On October 6, 2021, the Company entered into a convertible promissory note purchase agreement for $15,000, less issuance costs of $624, resulting in net proceeds of $14,376. The notes pay interest of 6% per annum and have a maturity date of October 6, 2024. The notes can be converted into SVS of the Company for $1.03 per share at any time at the option of the holder. As of June 30, 2022, 0 payments have been made for this loan.
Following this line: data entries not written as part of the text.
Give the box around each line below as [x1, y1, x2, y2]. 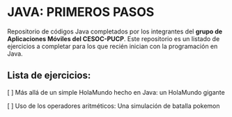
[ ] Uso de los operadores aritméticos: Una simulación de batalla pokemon [7, 102, 220, 110]
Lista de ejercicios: [7, 70, 91, 81]
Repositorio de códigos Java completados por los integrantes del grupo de [7, 27, 223, 36]
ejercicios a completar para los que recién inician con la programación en [7, 42, 218, 50]
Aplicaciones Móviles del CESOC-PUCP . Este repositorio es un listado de [7, 34, 220, 42]
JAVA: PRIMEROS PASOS [7, 4, 155, 20]
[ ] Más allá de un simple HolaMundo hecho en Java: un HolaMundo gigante [7, 88, 225, 96]
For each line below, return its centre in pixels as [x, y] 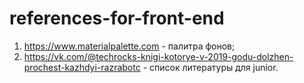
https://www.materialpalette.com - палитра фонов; [129, 46]
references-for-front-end [117, 18]
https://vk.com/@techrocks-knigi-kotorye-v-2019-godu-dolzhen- [158, 56]
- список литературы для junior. [210, 67]
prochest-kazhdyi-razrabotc [82, 67]
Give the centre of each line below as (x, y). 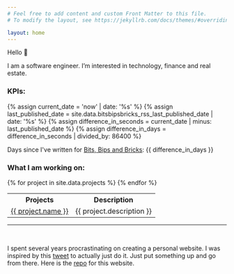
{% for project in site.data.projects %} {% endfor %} (82, 182)
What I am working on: (46, 168)
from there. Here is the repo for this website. (71, 263)
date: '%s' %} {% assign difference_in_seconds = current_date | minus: (110, 121)
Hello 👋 (17, 52)
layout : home (26, 33)
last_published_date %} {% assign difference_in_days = (87, 129)
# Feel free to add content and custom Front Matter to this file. (107, 14)
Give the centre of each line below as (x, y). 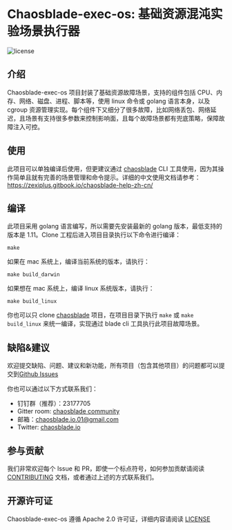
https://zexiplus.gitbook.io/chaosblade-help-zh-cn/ (80, 185)
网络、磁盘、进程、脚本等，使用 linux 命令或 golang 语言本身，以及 (115, 101)
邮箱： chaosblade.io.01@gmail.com (68, 420)
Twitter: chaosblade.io (49, 427)
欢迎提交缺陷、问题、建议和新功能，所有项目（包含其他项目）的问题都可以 (113, 366)
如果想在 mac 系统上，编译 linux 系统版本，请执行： (81, 288)
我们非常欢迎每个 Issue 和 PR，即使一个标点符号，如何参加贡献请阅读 (106, 469)
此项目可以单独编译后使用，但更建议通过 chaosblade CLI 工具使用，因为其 (113, 168)
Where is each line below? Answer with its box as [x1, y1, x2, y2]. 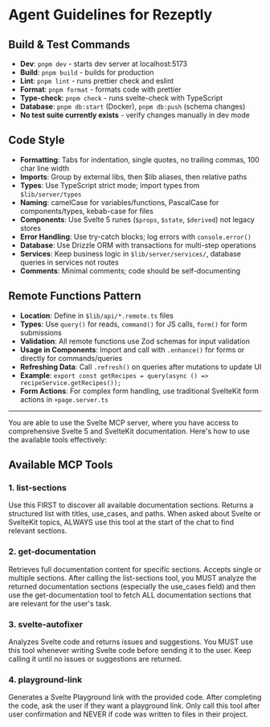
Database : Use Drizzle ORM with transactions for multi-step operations [19, 240, 257, 250]
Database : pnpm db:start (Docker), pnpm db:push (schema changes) [19, 102, 246, 111]
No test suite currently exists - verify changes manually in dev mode [19, 110, 251, 120]
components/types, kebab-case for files [19, 206, 154, 216]
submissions [19, 327, 62, 337]
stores [19, 223, 42, 232]
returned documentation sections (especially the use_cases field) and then [8, 581, 256, 591]
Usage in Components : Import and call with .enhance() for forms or [19, 344, 245, 355]
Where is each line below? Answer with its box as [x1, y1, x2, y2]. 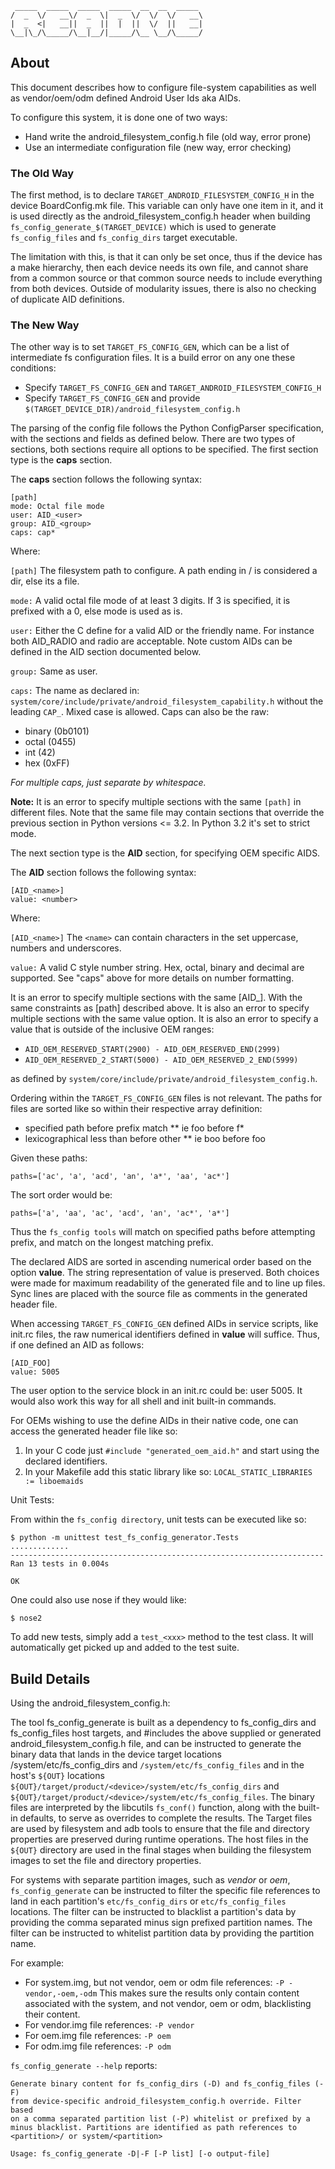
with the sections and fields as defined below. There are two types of [10, 433, 296, 445]
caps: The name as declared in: [10, 685, 140, 697]
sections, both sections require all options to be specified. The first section [10, 443, 319, 456]
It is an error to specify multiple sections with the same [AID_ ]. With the [10, 992, 303, 1004]
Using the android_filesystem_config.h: [10, 1697, 171, 1709]
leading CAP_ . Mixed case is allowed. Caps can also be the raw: [10, 706, 270, 718]
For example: [10, 1957, 65, 1969]
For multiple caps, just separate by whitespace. [10, 777, 207, 789]
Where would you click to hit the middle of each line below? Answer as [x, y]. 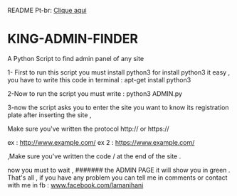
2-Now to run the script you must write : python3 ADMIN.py [95, 93]
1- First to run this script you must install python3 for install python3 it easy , [119, 72]
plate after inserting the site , [49, 115]
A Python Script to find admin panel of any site [76, 58]
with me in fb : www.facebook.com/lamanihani [75, 185]
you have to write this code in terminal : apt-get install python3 [99, 80]
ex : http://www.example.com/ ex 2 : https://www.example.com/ [101, 142]
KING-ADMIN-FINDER [73, 39]
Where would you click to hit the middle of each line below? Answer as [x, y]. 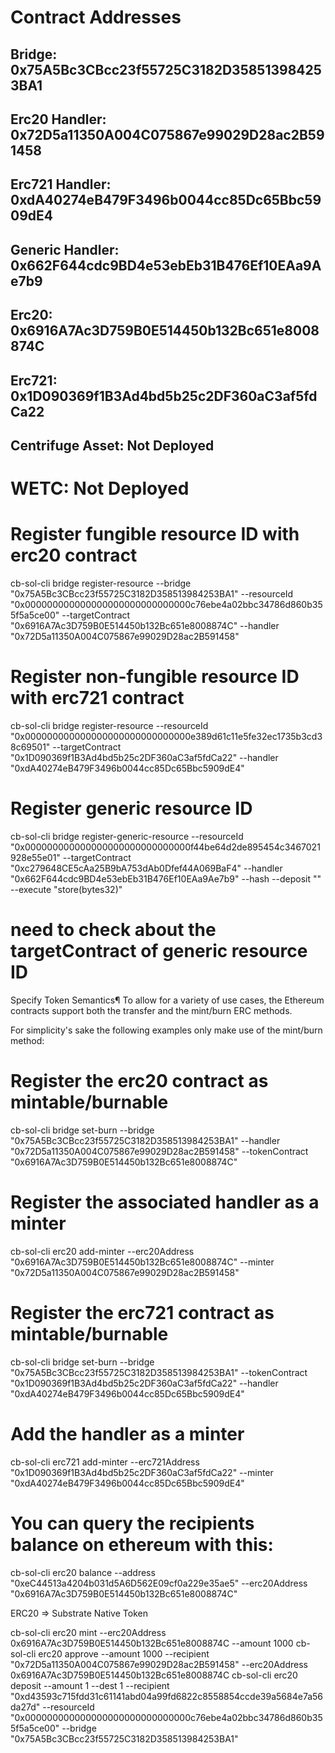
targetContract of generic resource [159, 951]
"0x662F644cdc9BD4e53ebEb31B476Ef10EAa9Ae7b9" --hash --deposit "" [166, 878]
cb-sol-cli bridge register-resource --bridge [101, 583]
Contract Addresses [96, 17]
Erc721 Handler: [61, 184]
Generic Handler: [65, 249]
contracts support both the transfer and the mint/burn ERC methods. [151, 1010]
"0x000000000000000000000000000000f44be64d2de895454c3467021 [165, 847]
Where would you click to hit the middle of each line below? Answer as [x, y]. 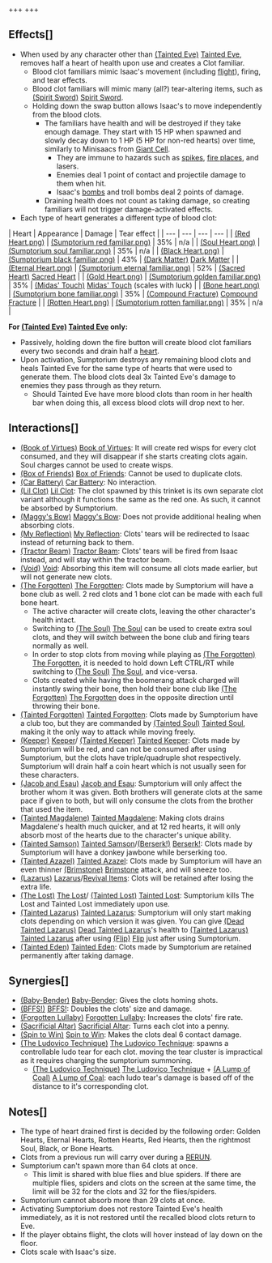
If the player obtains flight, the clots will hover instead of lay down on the [141, 1235]
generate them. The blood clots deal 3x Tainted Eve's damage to [128, 377]
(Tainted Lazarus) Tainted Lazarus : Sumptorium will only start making [136, 912]
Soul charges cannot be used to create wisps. [97, 465]
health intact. [54, 620]
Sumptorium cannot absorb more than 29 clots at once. [113, 1201]
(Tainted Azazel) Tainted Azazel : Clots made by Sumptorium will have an [141, 860]
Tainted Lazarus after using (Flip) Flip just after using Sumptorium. [130, 938]
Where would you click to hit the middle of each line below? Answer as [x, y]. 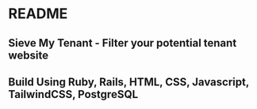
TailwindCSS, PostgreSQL [73, 94]
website [29, 55]
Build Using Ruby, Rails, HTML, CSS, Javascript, [129, 82]
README [38, 14]
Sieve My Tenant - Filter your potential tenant [123, 43]
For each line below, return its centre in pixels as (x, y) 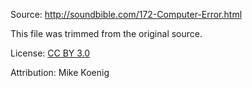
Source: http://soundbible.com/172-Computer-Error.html (126, 14)
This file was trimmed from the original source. (106, 33)
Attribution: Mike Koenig (60, 72)
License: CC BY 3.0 (50, 53)
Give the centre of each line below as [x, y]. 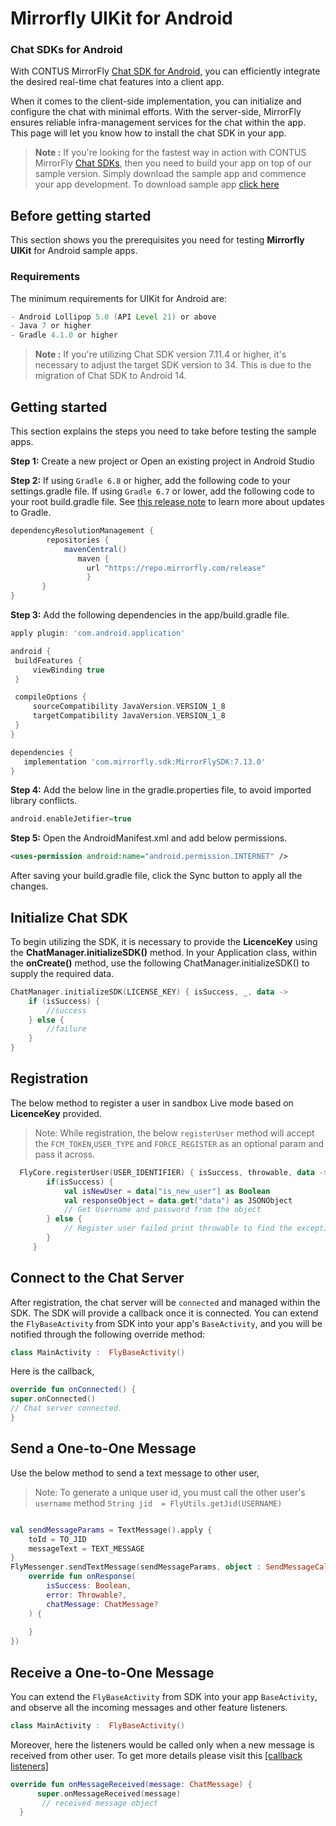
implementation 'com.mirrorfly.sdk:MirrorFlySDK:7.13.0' [145, 762]
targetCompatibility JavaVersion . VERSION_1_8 [129, 716]
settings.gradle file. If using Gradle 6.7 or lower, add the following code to [162, 491]
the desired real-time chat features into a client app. [117, 82]
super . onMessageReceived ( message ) [109, 1793]
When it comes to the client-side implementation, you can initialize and [156, 101]
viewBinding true [68, 670]
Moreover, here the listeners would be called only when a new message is [162, 1744]
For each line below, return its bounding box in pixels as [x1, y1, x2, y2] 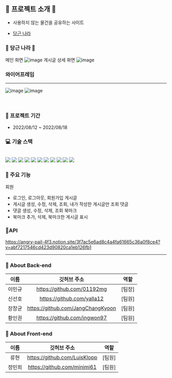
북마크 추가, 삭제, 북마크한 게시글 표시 [12, 214, 88, 220]
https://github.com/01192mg [36, 285, 107, 293]
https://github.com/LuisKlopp [27, 354, 98, 361]
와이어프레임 [5, 71, 35, 78]
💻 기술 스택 [5, 138, 33, 145]
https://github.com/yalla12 [39, 295, 104, 302]
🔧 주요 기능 [5, 171, 31, 178]
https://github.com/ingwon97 [36, 314, 107, 321]
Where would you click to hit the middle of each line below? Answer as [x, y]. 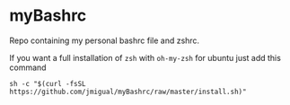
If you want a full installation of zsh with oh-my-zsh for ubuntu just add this [145, 57]
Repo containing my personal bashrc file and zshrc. [105, 40]
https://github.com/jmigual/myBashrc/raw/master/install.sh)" [128, 92]
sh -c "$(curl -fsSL [48, 83]
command [28, 67]
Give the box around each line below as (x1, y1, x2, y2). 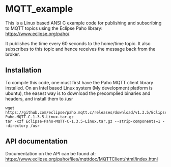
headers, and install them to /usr (5, 95, 73, 102)
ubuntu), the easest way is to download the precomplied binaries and (5, 90, 151, 96)
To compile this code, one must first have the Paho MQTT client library (5, 79, 154, 85)
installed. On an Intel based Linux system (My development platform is (5, 85, 153, 91)
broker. (5, 51, 20, 57)
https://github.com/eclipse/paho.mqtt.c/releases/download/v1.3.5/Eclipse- (5, 110, 169, 115)
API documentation (5, 137, 68, 146)
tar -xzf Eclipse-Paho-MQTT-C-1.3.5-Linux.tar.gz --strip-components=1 (5, 119, 160, 124)
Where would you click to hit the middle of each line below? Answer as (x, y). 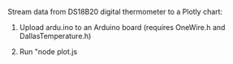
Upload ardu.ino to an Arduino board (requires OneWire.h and (122, 27)
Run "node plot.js (48, 51)
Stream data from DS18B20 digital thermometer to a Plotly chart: (115, 12)
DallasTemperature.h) (55, 36)
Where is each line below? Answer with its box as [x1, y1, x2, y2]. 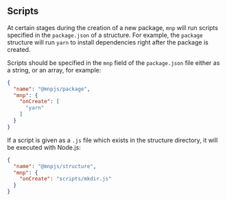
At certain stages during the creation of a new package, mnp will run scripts [7, 23, 218, 31]
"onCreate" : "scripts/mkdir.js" [19, 176, 112, 183]
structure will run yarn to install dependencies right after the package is [7, 38, 209, 46]
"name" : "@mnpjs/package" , [13, 85, 91, 92]
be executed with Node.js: [7, 143, 81, 151]
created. [7, 45, 31, 53]
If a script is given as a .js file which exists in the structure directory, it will [7, 136, 218, 144]
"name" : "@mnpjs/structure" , [13, 163, 97, 170]
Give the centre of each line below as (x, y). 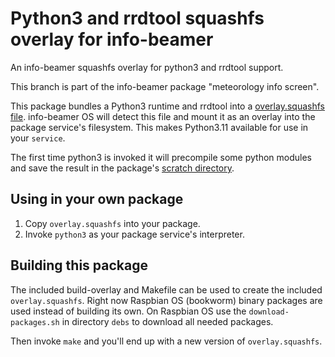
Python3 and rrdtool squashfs (137, 18)
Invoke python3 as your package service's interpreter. (134, 234)
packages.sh (35, 322)
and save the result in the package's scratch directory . (122, 168)
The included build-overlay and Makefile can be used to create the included (166, 289)
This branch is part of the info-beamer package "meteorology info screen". (165, 86)
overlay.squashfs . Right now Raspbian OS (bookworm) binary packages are (166, 300)
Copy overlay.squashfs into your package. (112, 223)
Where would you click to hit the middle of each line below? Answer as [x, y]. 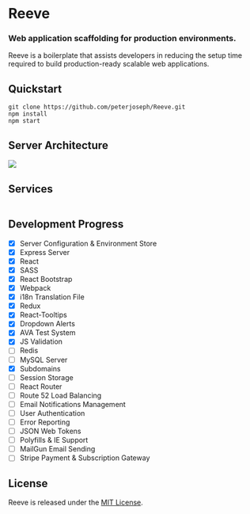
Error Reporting [45, 422]
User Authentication [52, 413]
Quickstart [35, 89]
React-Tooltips [43, 315]
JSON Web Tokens [50, 431]
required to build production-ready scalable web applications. [109, 64]
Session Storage [46, 377]
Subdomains [40, 368]
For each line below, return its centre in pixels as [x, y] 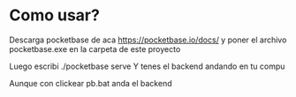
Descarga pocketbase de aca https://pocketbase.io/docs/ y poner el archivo [148, 40]
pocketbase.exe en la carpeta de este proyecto [95, 48]
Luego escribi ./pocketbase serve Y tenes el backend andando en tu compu [147, 66]
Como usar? [54, 15]
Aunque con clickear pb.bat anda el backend [91, 83]
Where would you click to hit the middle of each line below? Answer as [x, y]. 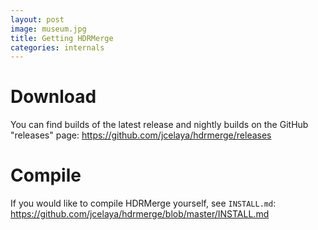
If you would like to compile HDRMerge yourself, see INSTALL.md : [143, 203]
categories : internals [57, 47]
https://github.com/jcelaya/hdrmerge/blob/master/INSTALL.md [140, 214]
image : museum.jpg [48, 29]
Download [53, 97]
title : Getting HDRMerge [62, 38]
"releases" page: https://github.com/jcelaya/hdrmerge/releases [141, 135]
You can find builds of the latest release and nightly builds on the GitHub [159, 125]
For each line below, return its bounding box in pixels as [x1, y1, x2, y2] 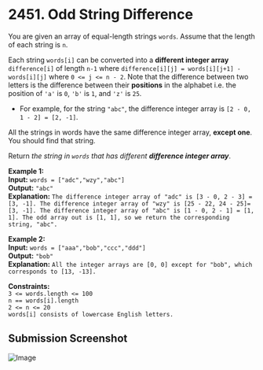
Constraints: [8, 281, 50, 290]
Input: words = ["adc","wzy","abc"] [8, 175, 126, 184]
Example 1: [8, 166, 45, 176]
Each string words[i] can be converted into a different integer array [8, 55, 229, 65]
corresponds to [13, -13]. [8, 268, 97, 276]
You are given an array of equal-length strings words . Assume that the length [8, 31, 255, 41]
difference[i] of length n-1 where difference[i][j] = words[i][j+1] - [8, 63, 241, 72]
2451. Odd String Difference [8, 6, 194, 24]
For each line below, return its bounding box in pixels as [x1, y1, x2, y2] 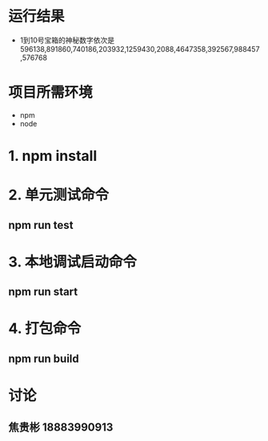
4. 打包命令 [8, 319, 82, 338]
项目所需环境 [8, 83, 94, 102]
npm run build [8, 351, 80, 365]
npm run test [8, 218, 74, 232]
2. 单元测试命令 [8, 186, 110, 204]
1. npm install [8, 147, 98, 165]
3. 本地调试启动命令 [8, 253, 138, 271]
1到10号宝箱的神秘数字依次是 [19, 35, 115, 45]
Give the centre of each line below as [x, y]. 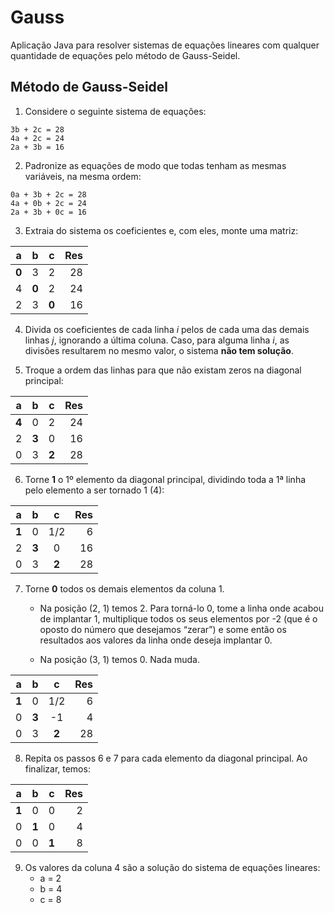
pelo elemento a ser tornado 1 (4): [94, 490]
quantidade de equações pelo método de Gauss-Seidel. [125, 55]
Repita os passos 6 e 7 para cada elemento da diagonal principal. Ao [166, 758]
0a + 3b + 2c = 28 [48, 194]
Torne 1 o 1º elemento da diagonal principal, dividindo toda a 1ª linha [165, 479]
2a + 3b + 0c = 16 [48, 212]
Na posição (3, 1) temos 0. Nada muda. [119, 659]
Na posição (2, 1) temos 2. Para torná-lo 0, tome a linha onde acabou [181, 608]
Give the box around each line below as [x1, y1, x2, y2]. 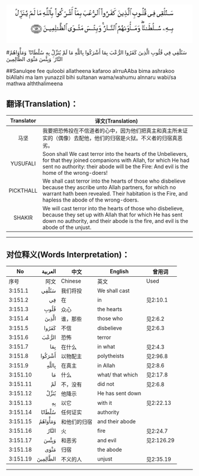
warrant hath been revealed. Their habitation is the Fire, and [42, 190, 188, 197]
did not [97, 381, 114, 388]
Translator [9, 117, 37, 124]
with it [97, 399, 113, 406]
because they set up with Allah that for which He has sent [42, 211, 182, 218]
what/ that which [97, 371, 138, 378]
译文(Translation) [94, 117, 138, 124]
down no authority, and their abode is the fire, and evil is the [42, 217, 188, 224]
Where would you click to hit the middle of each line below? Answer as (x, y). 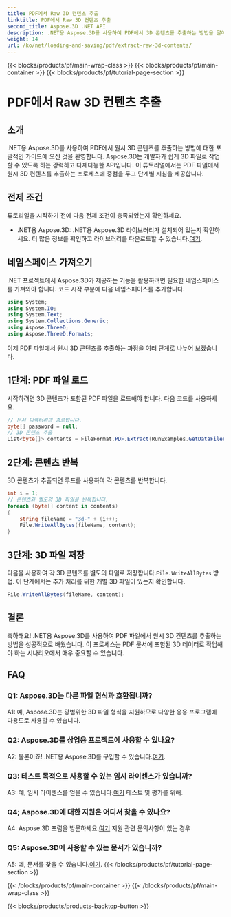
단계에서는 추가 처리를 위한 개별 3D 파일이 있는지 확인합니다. (104, 581)
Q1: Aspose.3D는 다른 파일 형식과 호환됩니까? (80, 695)
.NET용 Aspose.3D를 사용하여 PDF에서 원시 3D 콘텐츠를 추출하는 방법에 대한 (111, 148)
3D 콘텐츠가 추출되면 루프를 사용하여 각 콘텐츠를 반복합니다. (87, 480)
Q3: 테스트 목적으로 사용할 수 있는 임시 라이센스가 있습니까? (100, 776)
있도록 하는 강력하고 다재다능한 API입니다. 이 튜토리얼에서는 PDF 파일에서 (120, 165)
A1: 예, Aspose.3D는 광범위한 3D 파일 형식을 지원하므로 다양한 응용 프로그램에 (112, 712)
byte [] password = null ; (43, 426)
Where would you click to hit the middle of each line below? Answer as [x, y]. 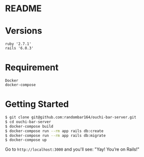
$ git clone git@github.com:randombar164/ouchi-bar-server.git [71, 117]
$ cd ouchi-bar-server [28, 122]
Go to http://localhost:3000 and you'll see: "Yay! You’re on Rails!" [72, 149]
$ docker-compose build [29, 126]
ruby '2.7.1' [18, 44]
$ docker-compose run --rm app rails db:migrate [55, 135]
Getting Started [37, 104]
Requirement [32, 68]
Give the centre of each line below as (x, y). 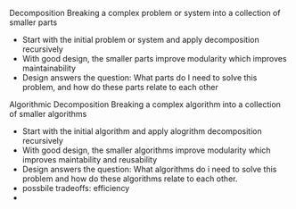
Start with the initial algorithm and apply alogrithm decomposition (142, 131)
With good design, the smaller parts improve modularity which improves (154, 59)
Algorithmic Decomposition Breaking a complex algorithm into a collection (145, 104)
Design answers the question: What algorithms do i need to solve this (149, 169)
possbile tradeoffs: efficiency (76, 188)
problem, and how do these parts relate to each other (120, 87)
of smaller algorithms (48, 114)
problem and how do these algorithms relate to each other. (130, 179)
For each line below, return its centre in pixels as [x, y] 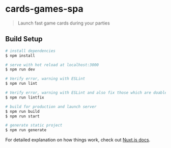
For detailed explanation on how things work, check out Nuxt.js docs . [78, 140]
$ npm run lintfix [25, 97]
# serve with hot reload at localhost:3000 [52, 65]
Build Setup [24, 39]
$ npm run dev [20, 69]
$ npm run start [22, 116]
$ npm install [20, 56]
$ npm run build [22, 111]
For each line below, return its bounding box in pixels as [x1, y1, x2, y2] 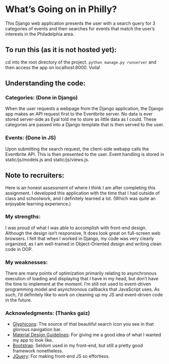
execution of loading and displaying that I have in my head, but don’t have [5, 276, 159, 282]
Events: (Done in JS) [5, 134, 57, 141]
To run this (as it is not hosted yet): [5, 45, 117, 54]
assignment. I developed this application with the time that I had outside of [5, 190, 160, 196]
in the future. [5, 297, 32, 303]
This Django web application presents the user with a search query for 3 [5, 20, 155, 26]
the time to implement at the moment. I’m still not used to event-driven [5, 281, 151, 287]
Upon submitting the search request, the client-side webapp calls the [5, 145, 149, 152]

On May 10, 2019, the Company entered into a loan agreement with LI Lending LLC, a related party, for $50,000. LI Lending LLC is related because an officer of the Company is a part-owner of LI Lending LLC. As of June 30, 2022, the Company had drawn $45,000 on the loan in two amounts, an initial $35,000 and a final $10,000, both bearing a 10.25% and 12.25% interest rate, respectively. The outstanding balance as of June 30, 2022 is $49,457, less debt discount of $336, for a net balance of $49,121. See Note 13 for further discussion of this related party transaction.
In April 2020, the loan was amended. In exchange for consent to allow the sale of the Pennsylvania and Maryland assets and the release of related collateral, the Company agreed to make prepayments of principal to LI Lending LLC in the amount of $250 per month for an eight-month period beginning on May 1, 2020. The $2,000 prepayment was applied to the initial $35,000 amount, decreasing the balance to $33,000. Additionally, the Company agreed to pay an increased interest rate of 12.25% on the final $10,000 of the loan until such time as this amount has been paid down, with the initial $33,000 amount continuing to be subject to the original 10.25% interest rate.
In December 2020, the loan was amended to allow for the release of collateral for the sale and leaseback transactions described in Note 8 above, which was entered into with Innovative Industrial Properties, Inc. (“IIPR”). The amendment increased both interest rates by 2.5% on the loan amounts but allowed the payments resulting from the incremental interest to be deferred until January 1, 2022. The Company elected to defer payment, and the additional 2.5% interest is accrued each month and added to the balance of the loan. The Company was required to make interest-only payments monthly of 10.25% on the initial $33,000 and 12.25% on the final $10,000 of the loan until January 1, 2022 when the interest rates of 12.75% for the initial $33,000 and 14.75% for the final $10,000 took effect for the remaining term.
The loan matures on May 10, 2024. An exit fee of 20% of the principal balance will be due as principal is repaid. Accrued interest expense of $3,381 includes a loan discount accretion expense of $165 for the six months ended June 30, 2022. Accrued interest expense of $1,490 includes a loan discount accretion expense of $40 for the three months ended June 30, 2022. On January 1, 2022, the Company began making the required principal payments in addition to the interest payments for this loan. As of June 30, 2022, the Company has made $2,526 in payments on this loan.